Segment Start: Supplied data
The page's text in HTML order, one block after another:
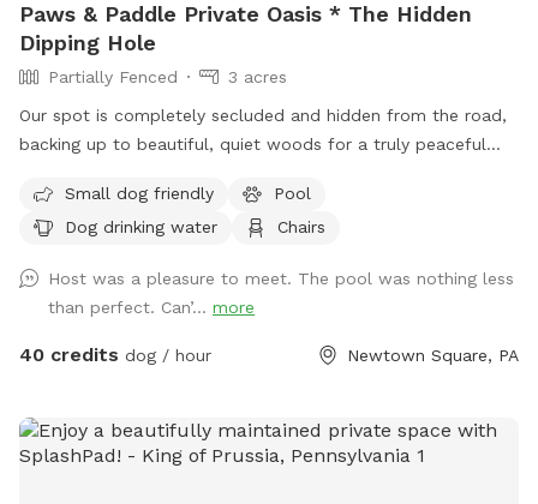
Paws & Paddle Private Oasis * The Hidden
Dipping Hole
Partially Fenced
3 acres
Our spot is completely secluded and hidden from the road,
backing up to beautiful, quiet woods for a truly peaceful
perfect for fetching, sniffing, and burning off energy. Please
note: The main yard is not fenced, making it ideal for dogs
Human Friendly Pool: Want to cool off? We have an
awesome pool that both dogs and humans are welcome to
swim! We ask that 1 human/dog in the pool unless other
remainder of the back yard is not fenced in, but is
accessible for well-trained dogs with recall.
Small dog friendly
Pool
Dog drinking water
Chairs
Host was a pleasure to meet. The pool was nothing less
than perfect. Can’... more
40 credits dog / hour Newtown Square, PA
Segment End: Supplied data
> _Task_
Output the listing unchanged, pictures excluded.

> _Response for this exercise_
The page's text in HTML order, one block after another:
Paws & Paddle Private Oasis * The Hidden
Dipping Hole
Partially Fenced
3 acres
Our spot is completely secluded and hidden from the road,
backing up to beautiful, quiet woods for a truly peaceful
perfect for fetching, sniffing, and burning off energy. Please
note: The main yard is not fenced, making it ideal for dogs
Human Friendly Pool: Want to cool off? We have an
awesome pool that both dogs and humans are welcome to
swim! We ask that 1 human/dog in the pool unless other
remainder of the back yard is not fenced in, but is
accessible for well-trained dogs with recall.
Small dog friendly
Pool
Dog drinking water
Chairs
Host was a pleasure to meet. The pool was nothing less
than perfect. Can’... more
40 credits dog / hour Newtown Square, PA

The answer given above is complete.